* Listed records
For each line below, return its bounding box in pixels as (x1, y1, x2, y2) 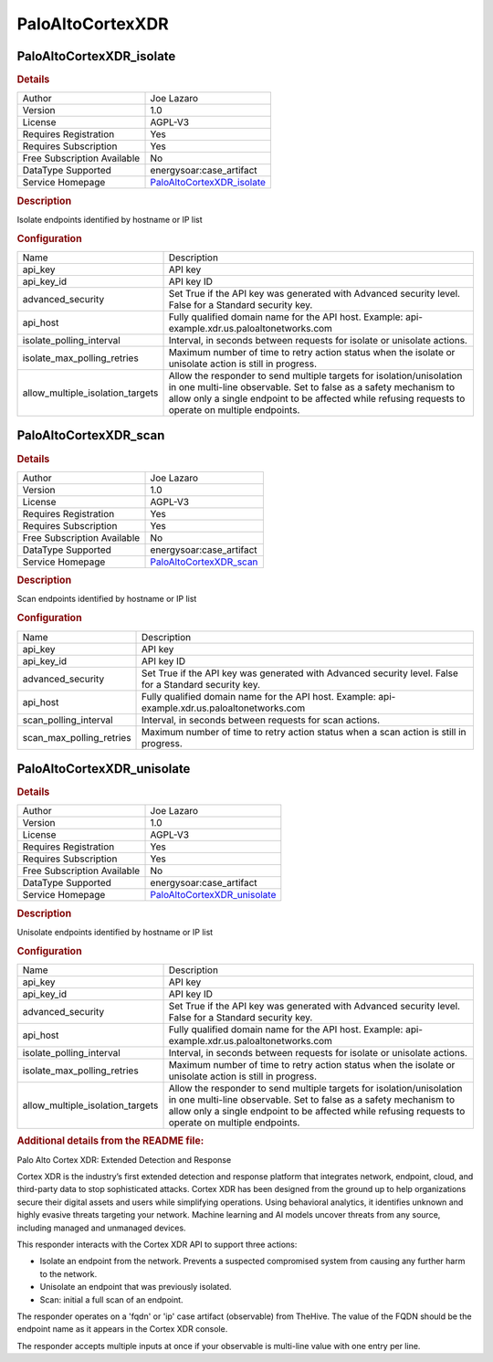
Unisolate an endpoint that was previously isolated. (39, 1282, 232, 1293)
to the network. (39, 1268, 98, 1279)
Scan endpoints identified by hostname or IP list (16, 594, 197, 605)
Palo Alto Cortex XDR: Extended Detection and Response (16, 1154, 232, 1165)
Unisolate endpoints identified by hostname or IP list (16, 926, 214, 937)
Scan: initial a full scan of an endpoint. (39, 1293, 184, 1305)
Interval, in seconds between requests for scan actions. (142, 713, 381, 726)
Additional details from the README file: (16, 1135, 205, 1147)
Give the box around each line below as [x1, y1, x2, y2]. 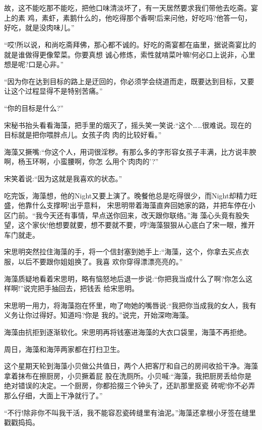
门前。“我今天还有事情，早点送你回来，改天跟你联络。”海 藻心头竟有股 [11, 209, 242, 220]
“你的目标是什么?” [4, 102, 63, 113]
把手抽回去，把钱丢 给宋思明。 [37, 283, 139, 294]
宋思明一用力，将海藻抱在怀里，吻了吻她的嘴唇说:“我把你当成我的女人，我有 [4, 300, 256, 310]
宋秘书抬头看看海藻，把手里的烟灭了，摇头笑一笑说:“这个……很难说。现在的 [4, 119, 252, 130]
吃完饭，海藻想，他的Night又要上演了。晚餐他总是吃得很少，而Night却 [4, 190, 236, 200]
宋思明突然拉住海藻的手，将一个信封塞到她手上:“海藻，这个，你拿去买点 [4, 246, 242, 257]
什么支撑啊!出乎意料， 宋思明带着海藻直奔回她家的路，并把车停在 [32, 200, 248, 210]
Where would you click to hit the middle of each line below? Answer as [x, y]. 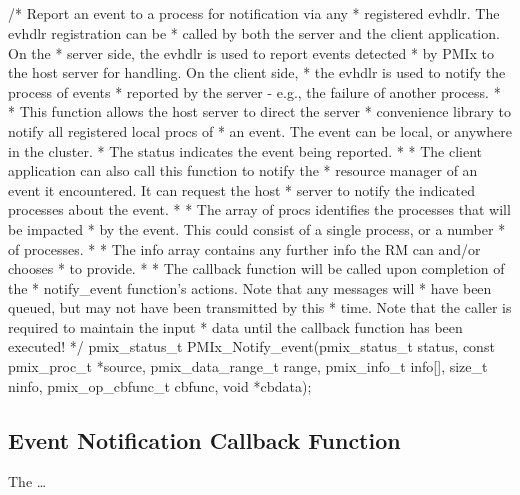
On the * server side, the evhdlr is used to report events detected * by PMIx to [251, 52]
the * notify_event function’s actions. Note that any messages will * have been [250, 287]
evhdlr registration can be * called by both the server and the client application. [254, 32]
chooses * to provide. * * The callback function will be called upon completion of [256, 268]
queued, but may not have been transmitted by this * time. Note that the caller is [260, 307]
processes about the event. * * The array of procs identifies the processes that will [259, 209]
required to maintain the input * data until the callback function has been [235, 326]
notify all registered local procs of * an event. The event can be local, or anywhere [260, 130]
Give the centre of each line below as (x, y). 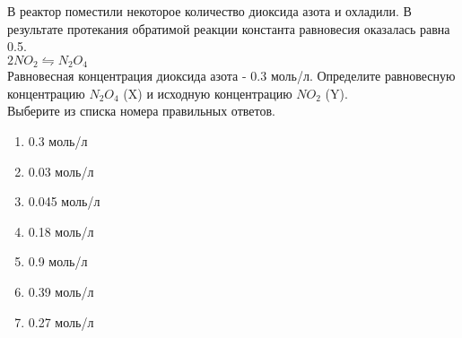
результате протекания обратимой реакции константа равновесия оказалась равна (229, 28)
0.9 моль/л (58, 261)
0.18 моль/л (61, 231)
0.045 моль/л (64, 201)
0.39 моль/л (61, 291)
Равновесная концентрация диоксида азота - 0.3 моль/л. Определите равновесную (231, 76)
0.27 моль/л (61, 321)
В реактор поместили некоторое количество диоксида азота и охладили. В (209, 11)
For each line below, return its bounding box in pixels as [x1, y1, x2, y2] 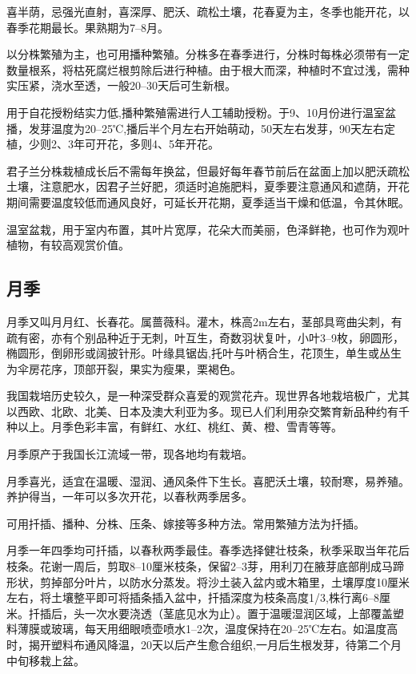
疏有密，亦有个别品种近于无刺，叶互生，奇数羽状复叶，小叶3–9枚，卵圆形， [6, 329, 404, 345]
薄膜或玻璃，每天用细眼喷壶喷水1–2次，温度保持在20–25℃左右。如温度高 [17, 620, 398, 637]
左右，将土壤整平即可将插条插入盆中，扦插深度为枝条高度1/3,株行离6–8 [6, 589, 379, 606]
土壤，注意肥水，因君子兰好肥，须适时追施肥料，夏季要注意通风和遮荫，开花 [6, 178, 410, 195]
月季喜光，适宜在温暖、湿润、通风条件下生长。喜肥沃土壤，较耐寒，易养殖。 [6, 472, 410, 489]
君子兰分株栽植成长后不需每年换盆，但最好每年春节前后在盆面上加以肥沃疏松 [6, 162, 410, 179]
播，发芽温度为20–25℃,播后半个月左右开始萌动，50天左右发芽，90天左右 [6, 119, 385, 136]
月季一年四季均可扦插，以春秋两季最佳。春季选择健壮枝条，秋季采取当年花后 [6, 542, 410, 559]
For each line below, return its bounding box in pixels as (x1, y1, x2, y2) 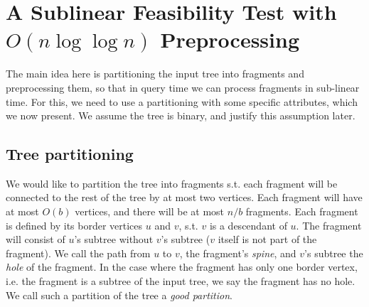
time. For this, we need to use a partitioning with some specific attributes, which (6, 94, 358, 109)
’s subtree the (304, 245, 363, 260)
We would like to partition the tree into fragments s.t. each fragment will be (6, 176, 338, 190)
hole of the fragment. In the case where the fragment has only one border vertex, (6, 259, 358, 274)
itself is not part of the (218, 232, 317, 247)
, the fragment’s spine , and (179, 245, 296, 260)
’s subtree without (74, 232, 154, 247)
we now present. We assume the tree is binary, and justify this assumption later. (6, 108, 355, 123)
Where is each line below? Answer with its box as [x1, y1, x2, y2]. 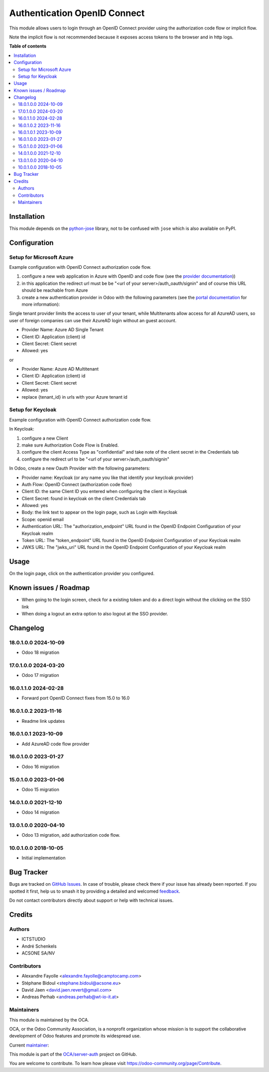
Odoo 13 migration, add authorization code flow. [21, 832, 121, 838]
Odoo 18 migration [21, 649, 60, 655]
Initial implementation [21, 855, 66, 861]
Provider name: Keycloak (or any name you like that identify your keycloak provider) [21, 475, 194, 481]
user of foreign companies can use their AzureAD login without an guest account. [9, 317, 177, 323]
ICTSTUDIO [21, 936, 46, 942]
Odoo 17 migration [21, 672, 59, 678]
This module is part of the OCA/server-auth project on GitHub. [9, 1052, 137, 1058]

* What the exercise asks
Could you retype every record exactly, leaving the pictures out?

* Solution below
For each line below, return its bounding box in pixels as (x1, y1, x2, y2) 
Unisolate an endpoint that was previously isolated. (39, 1282, 232, 1293)
to the network. (39, 1268, 98, 1279)
Scan endpoints identified by hostname or IP list (16, 594, 197, 605)
Palo Alto Cortex XDR: Extended Detection and Response (16, 1154, 232, 1165)
Unisolate endpoints identified by hostname or IP list (16, 926, 214, 937)
Scan: initial a full scan of an endpoint. (39, 1293, 184, 1305)
Interval, in seconds between requests for scan actions. (142, 713, 381, 726)
Additional details from the README file: (16, 1135, 205, 1147)
Give the box around each line below as [x1, y1, x2, y2]. 
门前。“我今天还有事情，早点送你回来，改天跟你联络。”海 藻心头竟有股 [11, 209, 242, 220]
“你的目标是什么?” [4, 102, 63, 113]
把手抽回去，把钱丢 给宋思明。 [37, 283, 139, 294]
宋思明一用力，将海藻抱在怀里，吻了吻她的嘴唇说:“我把你当成我的女人，我有 [4, 300, 256, 310]
宋秘书抬头看看海藻，把手里的烟灭了，摇头笑一笑说:“这个……很难说。现在的 [4, 119, 252, 130]
吃完饭，海藻想，他的Night又要上演了。晚餐他总是吃得很少，而Night却 [4, 190, 236, 200]
宋思明突然拉住海藻的手，将一个信封塞到她手上:“海藻，这个，你拿去买点 [4, 246, 242, 257]
什么支撑啊!出乎意料， 宋思明带着海藻直奔回她家的路，并把车停在 [32, 200, 248, 210]
Where would you click to hit the middle of each line below? Answer as [x, y]. 
On the * server side, the evhdlr is used to report events detected * by PMIx to [251, 52]
the * notify_event function’s actions. Note that any messages will * have been [250, 287]
evhdlr registration can be * called by both the server and the client application. [254, 32]
chooses * to provide. * * The callback function will be called upon completion of [256, 268]
queued, but may not have been transmitted by this * time. Note that the caller is [260, 307]
processes about the event. * * The array of procs identifies the processes that will [259, 209]
required to maintain the input * data until the callback function has been [235, 326]
notify all registered local procs of * an event. The event can be local, or anywhere [260, 130]
Give the centre of each line below as (x, y). 
результате протекания обратимой реакции константа равновесия оказалась равна (229, 28)
0.9 моль/л (58, 261)
0.18 моль/л (61, 231)
0.045 моль/л (64, 201)
0.39 моль/л (61, 291)
Равновесная концентрация диоксида азота - 0.3 моль/л. Определите равновесную (231, 76)
0.27 моль/л (61, 321)
В реактор поместили некоторое количество диоксида азота и охладили. В (209, 11)
For each line below, return its bounding box in pixels as [x1, y1, x2, y2] 
疏有密，亦有个别品种近于无刺，叶互生，奇数羽状复叶，小叶3–9枚，卵圆形， [6, 329, 404, 345]
薄膜或玻璃，每天用细眼喷壶喷水1–2次，温度保持在20–25℃左右。如温度高 [17, 620, 398, 637]
左右，将土壤整平即可将插条插入盆中，扦插深度为枝条高度1/3,株行离6–8 [6, 589, 379, 606]
土壤，注意肥水，因君子兰好肥，须适时追施肥料，夏季要注意通风和遮荫，开花 [6, 178, 410, 195]
月季喜光，适宜在温暖、湿润、通风条件下生长。喜肥沃土壤，较耐寒，易养殖。 [6, 472, 410, 489]
君子兰分株栽植成长后不需每年换盆，但最好每年春节前后在盆面上加以肥沃疏松 [6, 162, 410, 179]
播，发芽温度为20–25℃,播后半个月左右开始萌动，50天左右发芽，90天左右 [6, 119, 385, 136]
月季一年四季均可扦插，以春秋两季最佳。春季选择健壮枝条，秋季采取当年花后 [6, 542, 410, 559]
For each line below, return its bounding box in pixels as (x1, y1, x2, y2) 
time. For this, we need to use a partitioning with some specific attributes, which (6, 94, 358, 109)
’s subtree the (304, 245, 363, 260)
We would like to partition the tree into fragments s.t. each fragment will be (6, 176, 338, 190)
hole of the fragment. In the case where the fragment has only one border vertex, (6, 259, 358, 274)
itself is not part of the (218, 232, 317, 247)
, the fragment’s spine , and (179, 245, 296, 260)
’s subtree without (74, 232, 154, 247)
we now present. We assume the tree is binary, and justify this assumption later. (6, 108, 355, 123)
Where is each line below? Answer with its box as [x1, y1, x2, y2]. 
Odoo 13 migration, add authorization code flow. [21, 832, 121, 838]
Odoo 18 migration [21, 649, 60, 655]
Initial implementation [21, 855, 66, 861]
Provider name: Keycloak (or any name you like that identify your keycloak provider) [21, 475, 194, 481]
user of foreign companies can use their AzureAD login without an guest account. [9, 317, 177, 323]
ICTSTUDIO [21, 936, 46, 942]
Odoo 17 migration [21, 672, 59, 678]
This module is part of the OCA/server-auth project on GitHub. [9, 1052, 137, 1058]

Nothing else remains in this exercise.